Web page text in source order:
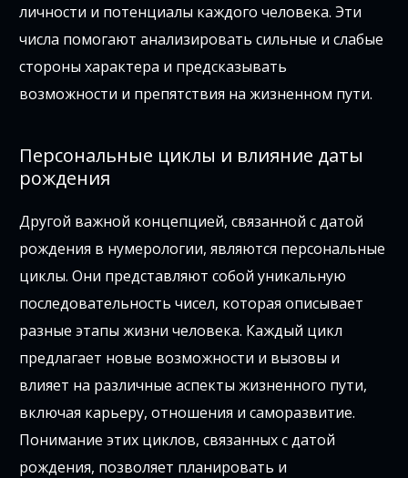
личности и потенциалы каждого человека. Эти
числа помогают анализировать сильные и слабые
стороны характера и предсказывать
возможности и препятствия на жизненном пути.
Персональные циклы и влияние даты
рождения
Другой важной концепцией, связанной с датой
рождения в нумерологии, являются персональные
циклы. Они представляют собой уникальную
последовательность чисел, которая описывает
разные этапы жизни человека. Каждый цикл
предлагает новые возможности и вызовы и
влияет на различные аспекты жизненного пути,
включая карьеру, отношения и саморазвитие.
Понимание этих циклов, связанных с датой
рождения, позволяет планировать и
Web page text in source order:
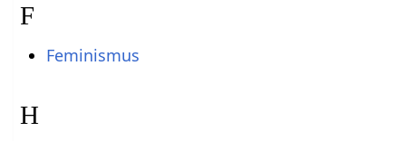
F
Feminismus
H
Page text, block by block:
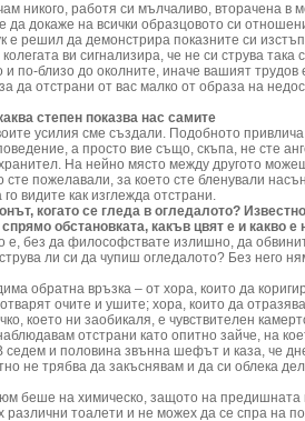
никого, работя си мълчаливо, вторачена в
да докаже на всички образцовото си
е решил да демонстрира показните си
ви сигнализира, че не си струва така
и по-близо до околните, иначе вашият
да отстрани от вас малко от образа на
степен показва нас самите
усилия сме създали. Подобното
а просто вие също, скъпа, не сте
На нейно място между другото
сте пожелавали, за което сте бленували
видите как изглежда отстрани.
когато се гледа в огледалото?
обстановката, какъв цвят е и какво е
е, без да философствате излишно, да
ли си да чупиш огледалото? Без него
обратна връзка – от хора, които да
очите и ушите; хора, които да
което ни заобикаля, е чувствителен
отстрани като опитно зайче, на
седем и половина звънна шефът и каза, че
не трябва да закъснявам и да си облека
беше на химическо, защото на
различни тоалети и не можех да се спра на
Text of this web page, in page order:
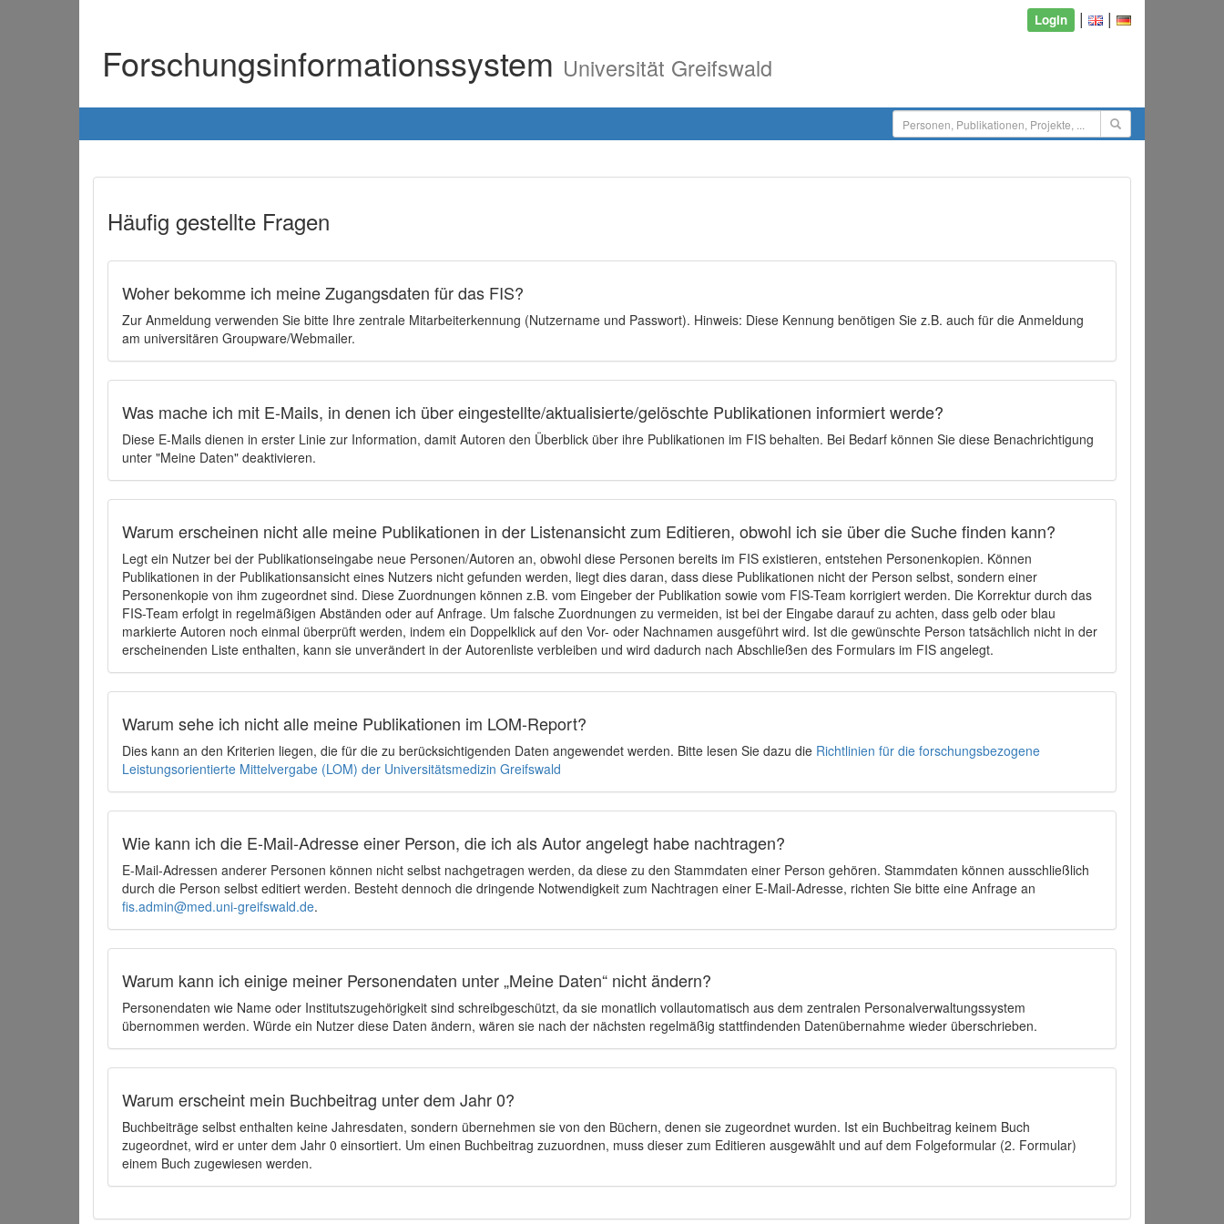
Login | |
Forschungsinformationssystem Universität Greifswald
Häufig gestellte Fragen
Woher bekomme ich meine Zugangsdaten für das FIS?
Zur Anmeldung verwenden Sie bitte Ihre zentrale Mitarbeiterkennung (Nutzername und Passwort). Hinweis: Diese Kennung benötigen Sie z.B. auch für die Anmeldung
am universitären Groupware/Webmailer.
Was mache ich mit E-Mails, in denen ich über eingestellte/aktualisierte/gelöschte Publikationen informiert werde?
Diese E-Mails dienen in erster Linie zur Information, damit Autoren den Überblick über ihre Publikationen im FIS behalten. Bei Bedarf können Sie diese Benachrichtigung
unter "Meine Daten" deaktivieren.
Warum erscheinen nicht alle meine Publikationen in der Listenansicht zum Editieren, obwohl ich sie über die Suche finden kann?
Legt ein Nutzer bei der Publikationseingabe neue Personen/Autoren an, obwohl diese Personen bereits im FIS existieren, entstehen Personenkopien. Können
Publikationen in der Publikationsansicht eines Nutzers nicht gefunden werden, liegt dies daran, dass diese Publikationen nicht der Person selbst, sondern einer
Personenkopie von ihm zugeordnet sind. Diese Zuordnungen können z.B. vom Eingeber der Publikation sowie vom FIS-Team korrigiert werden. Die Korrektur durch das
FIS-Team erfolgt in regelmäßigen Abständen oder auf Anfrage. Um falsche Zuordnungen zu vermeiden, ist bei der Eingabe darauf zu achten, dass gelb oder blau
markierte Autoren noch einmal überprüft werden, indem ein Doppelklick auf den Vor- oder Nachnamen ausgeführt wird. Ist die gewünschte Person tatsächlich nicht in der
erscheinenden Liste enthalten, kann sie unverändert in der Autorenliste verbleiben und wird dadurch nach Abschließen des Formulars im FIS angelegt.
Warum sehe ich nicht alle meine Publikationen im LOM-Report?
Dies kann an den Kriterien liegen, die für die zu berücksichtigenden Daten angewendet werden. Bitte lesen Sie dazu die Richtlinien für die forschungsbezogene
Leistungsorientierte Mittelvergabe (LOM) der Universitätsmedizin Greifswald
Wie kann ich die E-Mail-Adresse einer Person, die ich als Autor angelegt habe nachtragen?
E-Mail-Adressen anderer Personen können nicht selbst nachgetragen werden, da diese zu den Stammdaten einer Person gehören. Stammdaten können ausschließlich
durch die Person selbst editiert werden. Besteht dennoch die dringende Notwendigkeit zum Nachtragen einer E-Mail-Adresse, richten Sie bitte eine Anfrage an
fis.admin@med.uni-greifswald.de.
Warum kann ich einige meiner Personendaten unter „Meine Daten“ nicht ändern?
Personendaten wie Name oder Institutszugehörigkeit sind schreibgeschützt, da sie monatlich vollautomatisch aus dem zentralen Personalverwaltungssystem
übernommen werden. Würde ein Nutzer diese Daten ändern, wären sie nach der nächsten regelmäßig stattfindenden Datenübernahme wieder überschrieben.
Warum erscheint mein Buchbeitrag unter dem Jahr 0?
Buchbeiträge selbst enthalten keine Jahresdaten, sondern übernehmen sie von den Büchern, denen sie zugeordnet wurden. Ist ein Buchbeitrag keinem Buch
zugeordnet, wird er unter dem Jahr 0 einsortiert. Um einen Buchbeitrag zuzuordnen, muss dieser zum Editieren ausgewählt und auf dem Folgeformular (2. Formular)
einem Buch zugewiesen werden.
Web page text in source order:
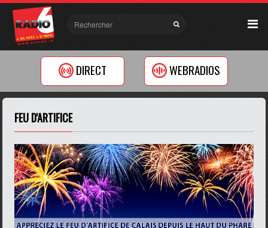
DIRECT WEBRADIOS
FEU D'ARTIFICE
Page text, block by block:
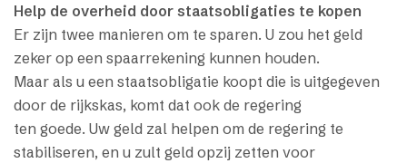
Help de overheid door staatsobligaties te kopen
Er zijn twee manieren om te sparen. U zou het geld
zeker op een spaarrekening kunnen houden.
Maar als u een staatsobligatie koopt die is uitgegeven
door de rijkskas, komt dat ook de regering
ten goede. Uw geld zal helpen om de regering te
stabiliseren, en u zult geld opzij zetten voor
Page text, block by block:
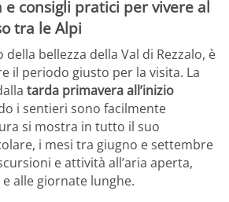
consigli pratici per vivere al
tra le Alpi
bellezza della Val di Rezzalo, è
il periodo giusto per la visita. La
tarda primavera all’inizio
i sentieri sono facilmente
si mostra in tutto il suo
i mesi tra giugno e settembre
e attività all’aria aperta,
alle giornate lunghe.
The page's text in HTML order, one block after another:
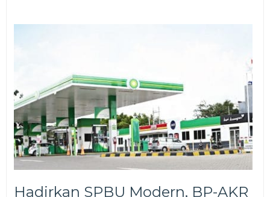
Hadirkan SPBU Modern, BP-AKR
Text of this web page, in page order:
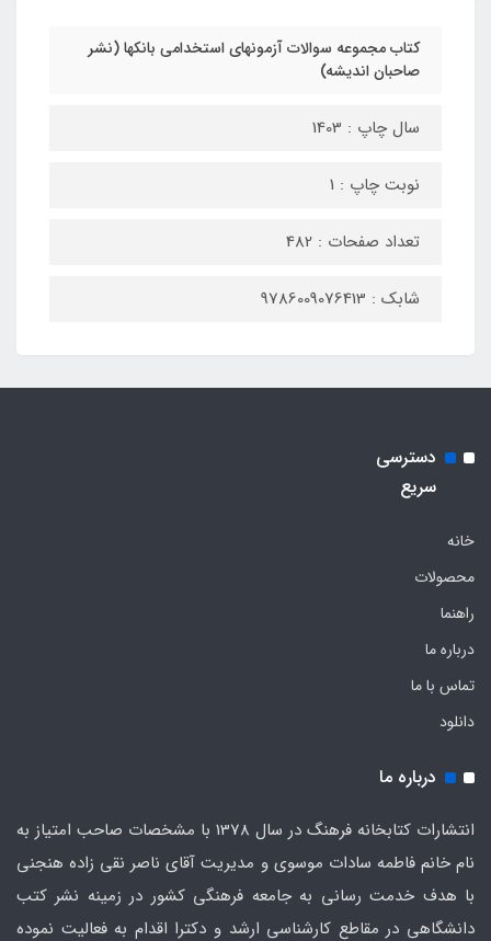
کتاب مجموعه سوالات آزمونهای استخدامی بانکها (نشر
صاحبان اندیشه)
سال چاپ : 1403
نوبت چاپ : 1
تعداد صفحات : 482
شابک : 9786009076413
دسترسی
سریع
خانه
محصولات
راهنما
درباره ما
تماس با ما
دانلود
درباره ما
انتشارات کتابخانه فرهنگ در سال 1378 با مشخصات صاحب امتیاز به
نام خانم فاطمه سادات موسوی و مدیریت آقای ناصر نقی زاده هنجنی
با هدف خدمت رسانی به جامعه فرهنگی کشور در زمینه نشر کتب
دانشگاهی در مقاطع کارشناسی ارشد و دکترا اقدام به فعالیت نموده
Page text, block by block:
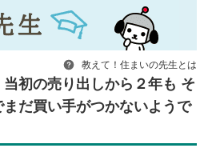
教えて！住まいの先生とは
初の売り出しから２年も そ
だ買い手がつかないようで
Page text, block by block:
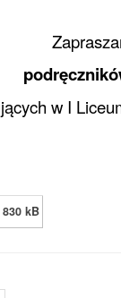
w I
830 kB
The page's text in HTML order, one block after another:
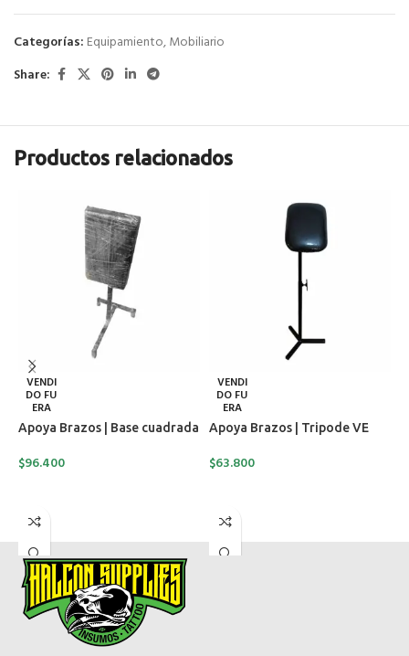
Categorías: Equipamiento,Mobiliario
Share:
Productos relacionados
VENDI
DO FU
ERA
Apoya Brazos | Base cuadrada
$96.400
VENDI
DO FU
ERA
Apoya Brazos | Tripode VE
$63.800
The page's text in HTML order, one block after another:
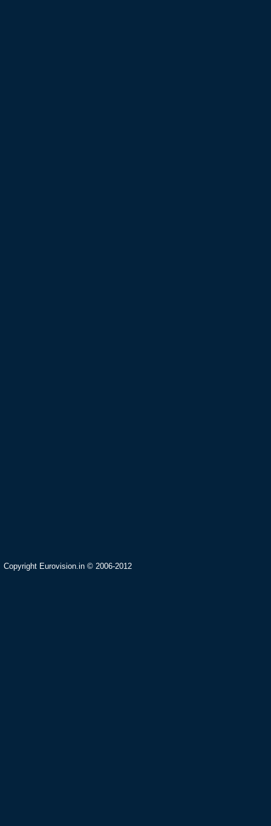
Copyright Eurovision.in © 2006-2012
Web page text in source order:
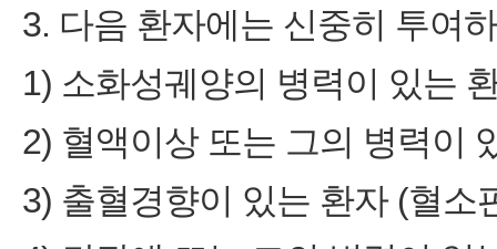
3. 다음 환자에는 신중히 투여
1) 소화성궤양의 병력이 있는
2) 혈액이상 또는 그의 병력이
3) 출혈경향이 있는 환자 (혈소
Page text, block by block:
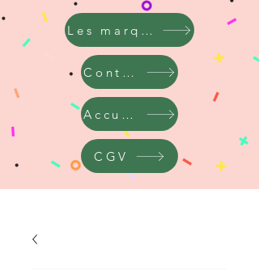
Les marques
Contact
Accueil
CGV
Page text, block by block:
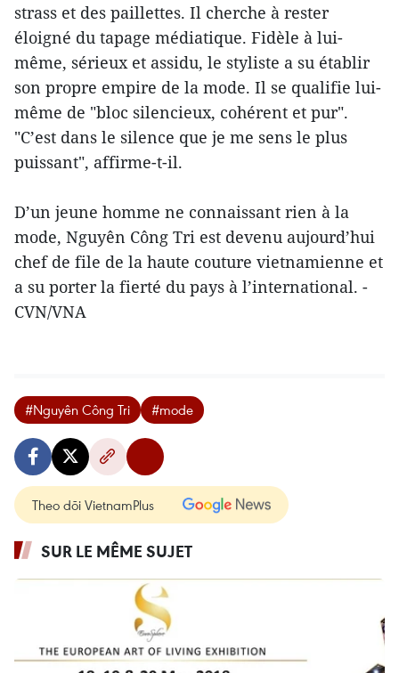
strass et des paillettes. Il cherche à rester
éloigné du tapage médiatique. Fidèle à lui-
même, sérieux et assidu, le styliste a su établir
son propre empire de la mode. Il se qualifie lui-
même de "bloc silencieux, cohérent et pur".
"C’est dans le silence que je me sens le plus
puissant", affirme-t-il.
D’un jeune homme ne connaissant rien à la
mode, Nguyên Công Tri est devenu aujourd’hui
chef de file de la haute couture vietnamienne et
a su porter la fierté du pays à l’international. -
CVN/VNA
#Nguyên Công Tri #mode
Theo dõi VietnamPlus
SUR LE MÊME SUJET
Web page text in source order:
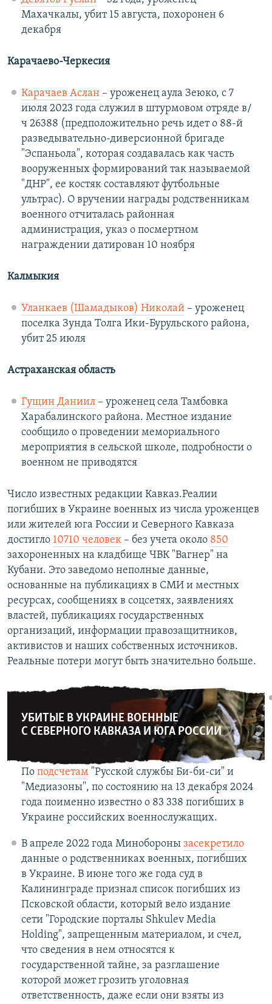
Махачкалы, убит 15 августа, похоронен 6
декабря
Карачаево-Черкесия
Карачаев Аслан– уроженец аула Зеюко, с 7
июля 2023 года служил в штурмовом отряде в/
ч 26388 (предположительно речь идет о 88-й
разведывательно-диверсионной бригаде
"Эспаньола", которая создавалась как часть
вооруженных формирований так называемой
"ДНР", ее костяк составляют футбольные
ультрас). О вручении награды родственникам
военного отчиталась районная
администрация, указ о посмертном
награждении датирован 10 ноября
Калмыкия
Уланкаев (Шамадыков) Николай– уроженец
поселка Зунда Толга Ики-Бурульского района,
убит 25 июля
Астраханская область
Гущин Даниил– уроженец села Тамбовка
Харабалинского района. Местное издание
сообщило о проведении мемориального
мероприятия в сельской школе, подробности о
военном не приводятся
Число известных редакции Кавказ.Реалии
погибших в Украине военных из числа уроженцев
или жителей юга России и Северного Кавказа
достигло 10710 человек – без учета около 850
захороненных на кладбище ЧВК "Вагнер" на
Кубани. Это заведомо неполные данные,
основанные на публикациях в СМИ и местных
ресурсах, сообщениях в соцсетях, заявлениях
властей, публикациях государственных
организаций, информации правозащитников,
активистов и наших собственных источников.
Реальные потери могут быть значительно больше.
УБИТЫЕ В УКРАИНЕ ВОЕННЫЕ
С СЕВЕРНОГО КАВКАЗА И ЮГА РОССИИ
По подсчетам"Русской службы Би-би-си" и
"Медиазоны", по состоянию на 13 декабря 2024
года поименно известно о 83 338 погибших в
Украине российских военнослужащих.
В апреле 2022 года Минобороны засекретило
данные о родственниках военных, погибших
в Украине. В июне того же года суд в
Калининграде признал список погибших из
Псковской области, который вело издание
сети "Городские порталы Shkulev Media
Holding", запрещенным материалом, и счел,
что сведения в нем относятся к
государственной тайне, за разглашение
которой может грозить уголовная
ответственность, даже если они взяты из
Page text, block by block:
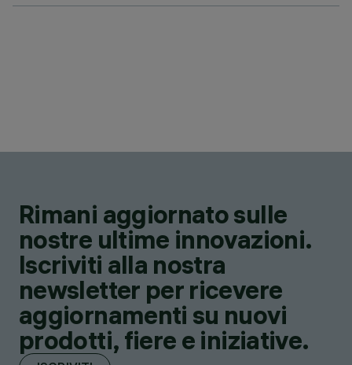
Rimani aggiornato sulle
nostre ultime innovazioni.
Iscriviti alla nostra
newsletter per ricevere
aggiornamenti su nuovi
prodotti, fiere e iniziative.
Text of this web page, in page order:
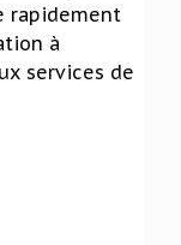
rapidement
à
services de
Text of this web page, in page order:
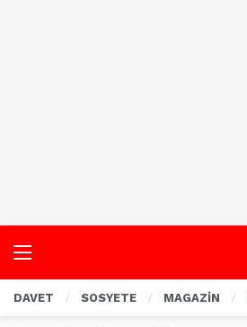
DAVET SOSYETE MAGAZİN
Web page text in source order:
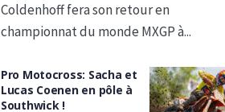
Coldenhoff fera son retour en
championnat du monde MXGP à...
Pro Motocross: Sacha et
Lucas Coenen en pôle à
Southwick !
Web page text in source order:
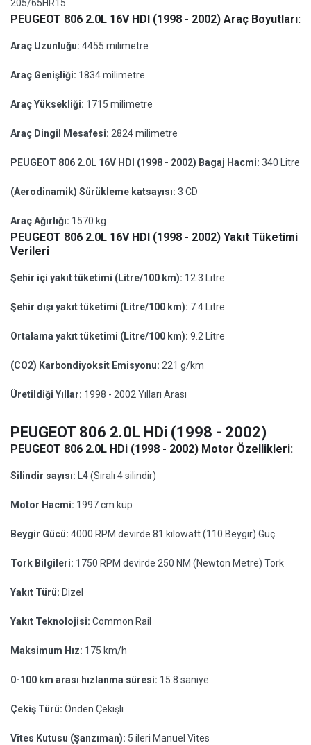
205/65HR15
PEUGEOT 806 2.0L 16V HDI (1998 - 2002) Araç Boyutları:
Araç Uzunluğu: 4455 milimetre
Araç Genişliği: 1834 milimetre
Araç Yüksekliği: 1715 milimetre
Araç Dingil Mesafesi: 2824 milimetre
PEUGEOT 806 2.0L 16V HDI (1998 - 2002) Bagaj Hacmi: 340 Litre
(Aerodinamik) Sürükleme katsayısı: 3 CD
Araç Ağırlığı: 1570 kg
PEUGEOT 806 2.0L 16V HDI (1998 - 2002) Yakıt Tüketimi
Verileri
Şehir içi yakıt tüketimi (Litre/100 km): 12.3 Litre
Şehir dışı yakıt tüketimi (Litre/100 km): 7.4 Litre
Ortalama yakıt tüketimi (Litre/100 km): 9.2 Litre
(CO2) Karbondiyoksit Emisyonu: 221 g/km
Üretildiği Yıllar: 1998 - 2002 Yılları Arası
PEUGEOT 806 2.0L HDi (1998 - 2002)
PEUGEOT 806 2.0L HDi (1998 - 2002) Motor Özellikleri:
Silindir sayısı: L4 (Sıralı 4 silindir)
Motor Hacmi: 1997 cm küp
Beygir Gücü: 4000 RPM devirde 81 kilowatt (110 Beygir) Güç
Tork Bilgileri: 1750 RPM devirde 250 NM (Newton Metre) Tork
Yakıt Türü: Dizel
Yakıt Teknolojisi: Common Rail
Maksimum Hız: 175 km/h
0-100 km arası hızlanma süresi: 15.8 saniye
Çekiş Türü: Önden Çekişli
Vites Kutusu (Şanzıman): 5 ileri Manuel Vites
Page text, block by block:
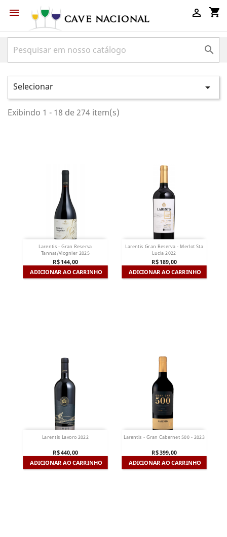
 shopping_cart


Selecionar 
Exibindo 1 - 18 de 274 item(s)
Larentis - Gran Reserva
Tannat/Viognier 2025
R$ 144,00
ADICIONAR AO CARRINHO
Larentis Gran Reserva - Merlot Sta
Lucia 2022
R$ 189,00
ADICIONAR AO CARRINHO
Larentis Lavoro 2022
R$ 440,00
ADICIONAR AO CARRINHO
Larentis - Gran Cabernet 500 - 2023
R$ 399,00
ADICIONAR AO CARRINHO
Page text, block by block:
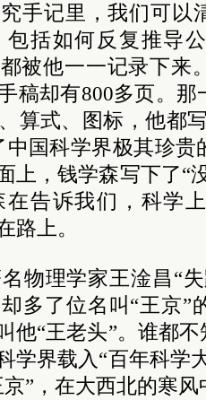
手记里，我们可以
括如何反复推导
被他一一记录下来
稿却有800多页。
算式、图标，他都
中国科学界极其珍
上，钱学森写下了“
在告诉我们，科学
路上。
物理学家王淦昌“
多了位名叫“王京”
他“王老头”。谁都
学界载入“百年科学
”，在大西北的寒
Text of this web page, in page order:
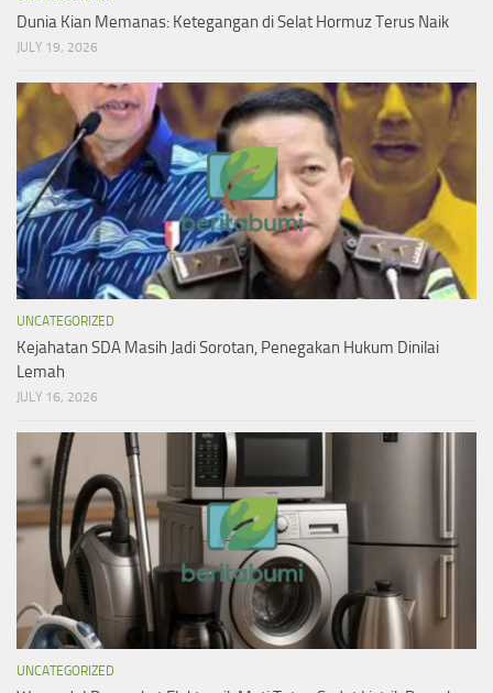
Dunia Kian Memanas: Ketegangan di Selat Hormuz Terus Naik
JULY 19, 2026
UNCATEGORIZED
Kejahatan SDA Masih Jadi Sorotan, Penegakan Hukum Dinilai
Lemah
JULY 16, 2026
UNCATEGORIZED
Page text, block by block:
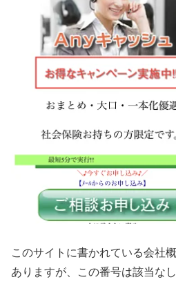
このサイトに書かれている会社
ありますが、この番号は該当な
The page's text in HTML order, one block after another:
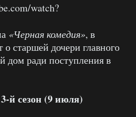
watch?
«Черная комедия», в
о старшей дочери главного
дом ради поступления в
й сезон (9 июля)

# Aim of the task
An exact copy is needed of only the lines from the top of the material through the line with "am universitären Groupware/Webmailer."; no pictures belong in it.

# Response to the exercise
Web page text in source order:
личности и потенциалы каждого человека. Эти
числа помогают анализировать сильные и слабые
стороны характера и предсказывать
возможности и препятствия на жизненном пути.
Персональные циклы и влияние даты
рождения
Другой важной концепцией, связанной с датой
рождения в нумерологии, являются персональные
циклы. Они представляют собой уникальную
последовательность чисел, которая описывает
разные этапы жизни человека. Каждый цикл
предлагает новые возможности и вызовы и
влияет на различные аспекты жизненного пути,
включая карьеру, отношения и саморазвитие.
Понимание этих циклов, связанных с датой
рождения, позволяет планировать и
Web page text in source order:
F
Feminismus
H
Page text, block by block:
никого, работя си мълчаливо, вторачена в
да докаже на всички образцовото си
е решил да демонстрира показните си
ви сигнализира, че не си струва така
и по-близо до околните, иначе вашият
да отстрани от вас малко от образа на
степен показва нас самите
усилия сме създали. Подобното
а просто вие също, скъпа, не сте
На нейно място между другото
сте пожелавали, за което сте бленували
видите как изглежда отстрани.
когато се гледа в огледалото?
обстановката, какъв цвят е и какво е
е, без да философствате излишно, да
ли си да чупиш огледалото? Без него
обратна връзка – от хора, които да
очите и ушите; хора, които да
което ни заобикаля, е чувствителен
отстрани като опитно зайче, на
седем и половина звънна шефът и каза, че
не трябва да закъснявам и да си облека
беше на химическо, защото на
различни тоалети и не можех да се спра на
Text of this web page, in page order:
Login | |
Forschungsinformationssystem Universität Greifswald
Häufig gestellte Fragen
Woher bekomme ich meine Zugangsdaten für das FIS?
Zur Anmeldung verwenden Sie bitte Ihre zentrale Mitarbeiterkennung (Nutzername und Passwort). Hinweis: Diese Kennung benötigen Sie z.B. auch für die Anmeldung
am universitären Groupware/Webmailer.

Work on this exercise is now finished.